◆ EXERCISE INSTRUCTIONS
Restate the data below, keeping every line the same.

━━ DATA FOR PROCESSING

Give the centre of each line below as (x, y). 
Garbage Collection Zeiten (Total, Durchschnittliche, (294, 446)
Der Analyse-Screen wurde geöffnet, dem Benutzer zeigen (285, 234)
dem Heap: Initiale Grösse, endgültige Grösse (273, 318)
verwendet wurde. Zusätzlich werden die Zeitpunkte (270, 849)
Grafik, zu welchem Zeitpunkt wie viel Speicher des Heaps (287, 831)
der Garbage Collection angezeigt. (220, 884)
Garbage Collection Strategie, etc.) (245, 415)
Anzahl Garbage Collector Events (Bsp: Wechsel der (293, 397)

━━━━

◆ ANSWER TO THE EXERCISE
Give the centre of each line below as (x, y). 
Garbage Collection Zeiten (Total, Durchschnittliche, (294, 446)
Der Analyse-Screen wurde geöffnet, dem Benutzer zeigen (285, 234)
dem Heap: Initiale Grösse, endgültige Grösse (273, 318)
verwendet wurde. Zusätzlich werden die Zeitpunkte (270, 849)
Grafik, zu welchem Zeitpunkt wie viel Speicher des Heaps (287, 831)
der Garbage Collection angezeigt. (220, 884)
Garbage Collection Strategie, etc.) (245, 415)
Anzahl Garbage Collector Events (Bsp: Wechsel der (293, 397)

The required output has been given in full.